Categorical: mode imputation + one-hot encoding.  
We combine them with `ColumnTransformer`.

In [None]:
numeric_transformer = Pipeline(steps=[
    ('imputer', SimpleImputer(strategy='median')),
    ('scaler', StandardScaler())
])

categorical_transformer = Pipeline(steps=[
    ('imputer', SimpleImputer(strategy='most_frequent')),
    ('onehot', OneHotEncoder(handle_unknown='ignore', sparse=False))
])

preprocessor = ColumnTransformer(transformers=[
    ('num', numeric_transformer, numeric_cols),
    ('cat', categorical_transformer, cat_cols)
], remainder='drop')

print('Preprocessor ready')

## Define pipeline with classifier placeholder
We create a pipeline containing preprocessing and a classifier.

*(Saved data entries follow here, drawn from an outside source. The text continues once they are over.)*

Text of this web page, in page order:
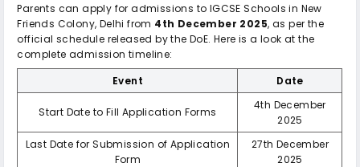
Parents can apply for admissions to IGCSE Schools in New
Friends Colony, Delhi from 4th December 2025, as per the
official schedule released by the DoE. Here is a look at the
complete admission timeline:
Event
Date
Start Date to Fill Application Forms
4th December
2025
Last Date for Submission of Application
Form
27th December
2025

We'll tune RandomForest via GridSearch.

In [None]:
pipe = Pipeline(steps=[
    ('preprocessor', preprocessor),
    ('clf', RandomForestClassifier(random_state=RANDOM_STATE))
])

print(pipe)

## Train-test split
Use stratify to preserve class ratios.

In [None]:
X_train, X_test, y_train, y_test = train_test_split(X, y, test_size=0.2, stratify=y, random_state=RANDOM_STATE)
print('Train:', X_train.shape, 'Test:', X_test.shape)

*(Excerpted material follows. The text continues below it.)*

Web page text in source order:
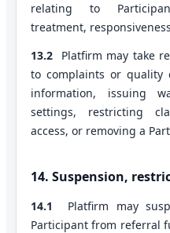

## Quick cross-validation on training set
This gives a baseline for how the pipeline performs before tuning.

In [None]:
cv_scores = cross_val_score(pipe, X_train, y_train, cv=5, scoring='accuracy')
print('CV scores:', np.round(cv_scores,4))
print('CV mean:', cv_scores.mean())

## GridSearchCV (small grid)
We tune a small set of Random Forest hyperparameters to keep compute low.

In [None]:
param_grid = {
    'clf__n_estimators': [100, 200],
    'clf__max_depth': [None, 6, 12],
    'clf__min_samples_leaf': [1, 3]
}

grid = GridSearchCV(pipe, param_grid, cv=3, scoring='accuracy', n_jobs=-1, verbose=1)
grid.fit(X_train, y_train)

print('Best params:', grid.best_params_)
print('Best CV score:', grid.best_score_)

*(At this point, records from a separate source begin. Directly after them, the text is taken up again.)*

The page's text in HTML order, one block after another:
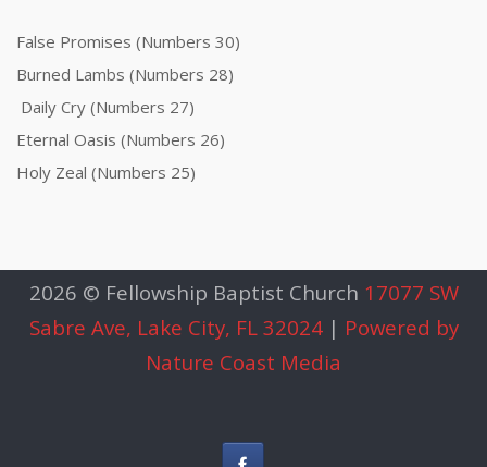
False Promises (Numbers 30)
Burned Lambs (Numbers 28)
Daily Cry (Numbers 27)
Eternal Oasis (Numbers 26)
Holy Zeal (Numbers 25)
2026 © Fellowship Baptist Church 17077 SW
Sabre Ave, Lake City, FL 32024| Powered by
Nature Coast Media

## Evaluate best model on test set
We print common metrics and show a confusion matrix.

In [None]:
best_pipe = grid.best_estimator_

y_pred = best_pipe.predict(X_test)
y_proba = best_pipe.predict_proba(X_test)[:,1] if hasattr(best_pipe, 'predict_proba') else None

print('Test Accuracy:', accuracy_score(y_test, y_pred))
print('Precision:', precision_score(y_test, y_pred, zero_division=0))
print('Recall:', recall_score(y_test, y_pred, zero_division=0))
print('F1:', f1_score(y_test, y_pred, zero_division=0))
if y_proba is not None:
    print('ROC-AUC:', roc_auc_score(y_test, y_proba))

print('\nClassification Report:\n', classification_report(y_test, y_pred, digits=4))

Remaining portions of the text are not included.